* **Directions for this task**
Reproduce the section of the listing that begins at the line containing "Version : 1.0.0" and finishes at the line containing "Github Repo URL (7, 961, 147, 983)". Include both end lines and nothing beyond them.
─── Raw data
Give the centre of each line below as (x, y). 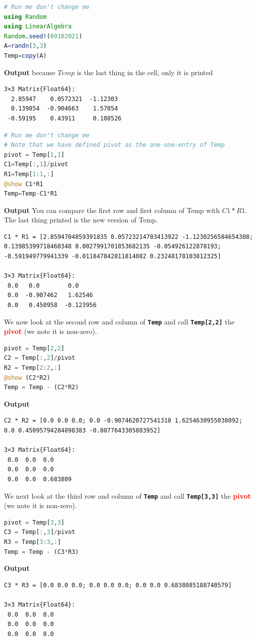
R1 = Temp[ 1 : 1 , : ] (29, 174)
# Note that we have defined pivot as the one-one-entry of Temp (114, 145)
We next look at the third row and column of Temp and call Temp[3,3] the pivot (128, 495)
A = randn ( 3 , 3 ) (25, 46)
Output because (30, 72)
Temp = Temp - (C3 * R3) (42, 552)
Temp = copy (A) (25, 55)
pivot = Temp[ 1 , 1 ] (34, 155)
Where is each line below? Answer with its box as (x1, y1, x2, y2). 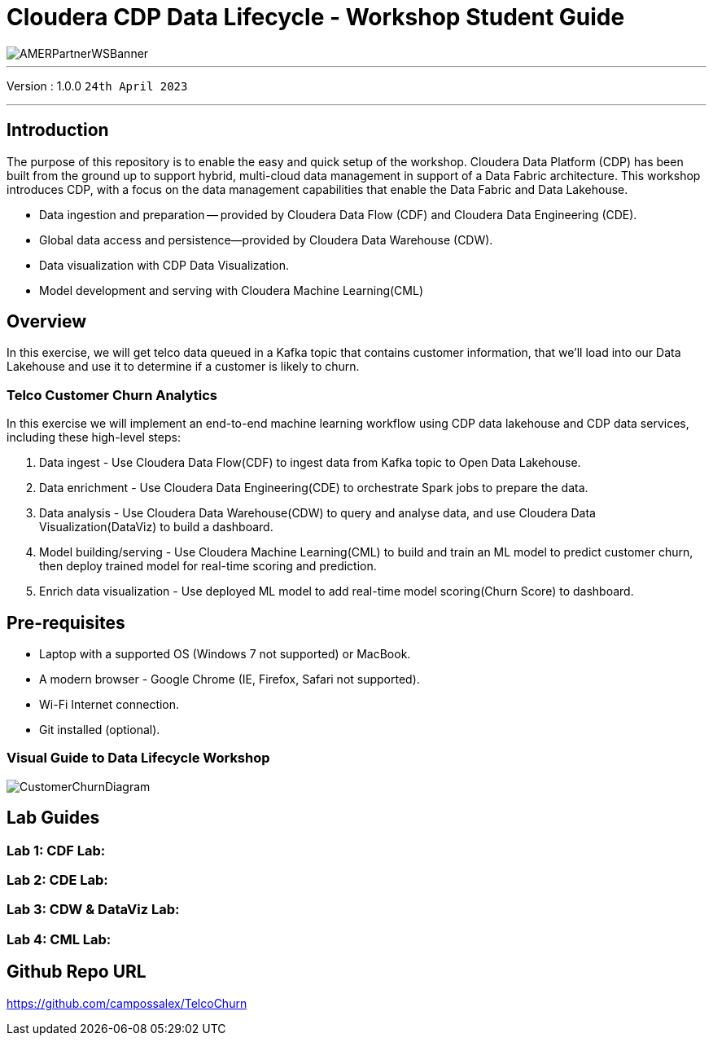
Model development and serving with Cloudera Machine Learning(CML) (39, 283, 424, 297)
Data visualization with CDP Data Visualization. (39, 257, 290, 272)
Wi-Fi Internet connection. (39, 697, 180, 712)
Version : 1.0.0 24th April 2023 (7, 78, 188, 93)
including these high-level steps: (7, 430, 181, 445)
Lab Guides (7, 807, 100, 829)
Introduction (7, 120, 109, 141)
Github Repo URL (7, 961, 147, 983)
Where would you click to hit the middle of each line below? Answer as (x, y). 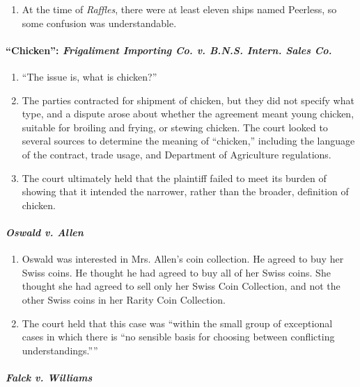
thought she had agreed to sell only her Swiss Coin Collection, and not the (181, 286)
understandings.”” (60, 350)
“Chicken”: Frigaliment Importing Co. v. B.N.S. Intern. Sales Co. (169, 50)
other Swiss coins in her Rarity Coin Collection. (124, 299)
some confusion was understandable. (99, 23)
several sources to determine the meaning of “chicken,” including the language (188, 141)
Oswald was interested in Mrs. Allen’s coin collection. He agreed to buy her (183, 259)
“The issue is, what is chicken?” (89, 76)
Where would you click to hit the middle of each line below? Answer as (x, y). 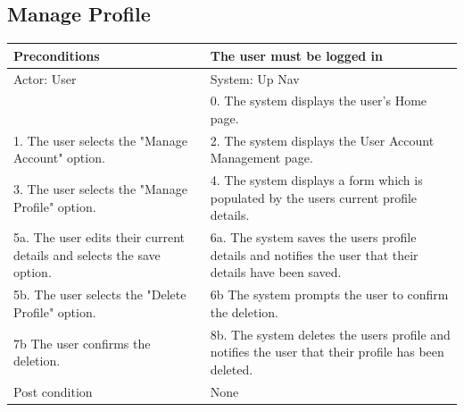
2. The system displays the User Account (322, 140)
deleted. (232, 369)
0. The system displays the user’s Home (319, 101)
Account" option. (59, 158)
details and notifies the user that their (314, 254)
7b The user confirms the (82, 343)
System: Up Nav (255, 78)
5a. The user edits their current (99, 237)
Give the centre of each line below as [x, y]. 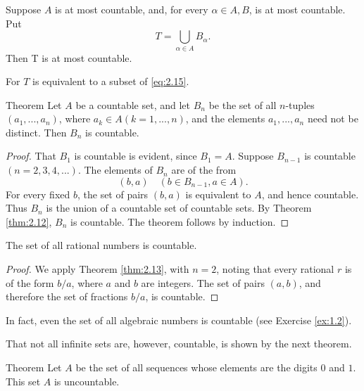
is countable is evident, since [136, 156]
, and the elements [225, 118]
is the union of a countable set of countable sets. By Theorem [179, 208]
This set [23, 381]
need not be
──────
* **Exercise response**
Version : 1.0.0 24th April 2023 (7, 78, 188, 93)
including these high-level steps: (7, 430, 181, 445)
Lab Guides (7, 807, 100, 829)
Introduction (7, 120, 109, 141)
Github Repo URL (7, 961, 147, 983)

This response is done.